▶ [Prompt]:
Every line below must come back exactly as it stands, with the images omitted.

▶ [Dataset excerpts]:
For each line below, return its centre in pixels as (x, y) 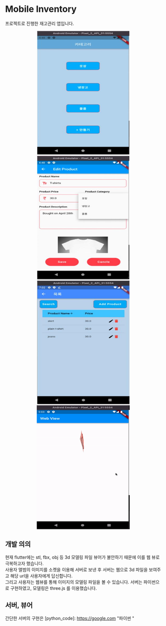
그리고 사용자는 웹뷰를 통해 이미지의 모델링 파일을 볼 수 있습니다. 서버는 (74, 582)
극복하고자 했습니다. (24, 563)
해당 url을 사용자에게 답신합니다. (41, 575)
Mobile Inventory (41, 9)
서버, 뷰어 (19, 605)
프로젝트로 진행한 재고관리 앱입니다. (40, 23)
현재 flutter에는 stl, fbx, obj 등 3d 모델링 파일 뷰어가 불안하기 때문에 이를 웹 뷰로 (83, 557)
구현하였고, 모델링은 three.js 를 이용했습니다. (54, 588)

▶ [Answer for this exercise]:
For each line below, return its centre in pixels as (x, y) 
그리고 사용자는 웹뷰를 통해 이미지의 모델링 파일을 볼 수 있습니다. 서버는 (74, 582)
극복하고자 했습니다. (24, 563)
해당 url을 사용자에게 답신합니다. (41, 575)
Mobile Inventory (41, 9)
서버, 뷰어 (19, 605)
프로젝트로 진행한 재고관리 앱입니다. (40, 23)
현재 flutter에는 stl, fbx, obj 등 3d 모델링 파일 뷰어가 불안하기 때문에 이를 웹 뷰로 (83, 557)
구현하였고, 모델링은 three.js 를 이용했습니다. (54, 588)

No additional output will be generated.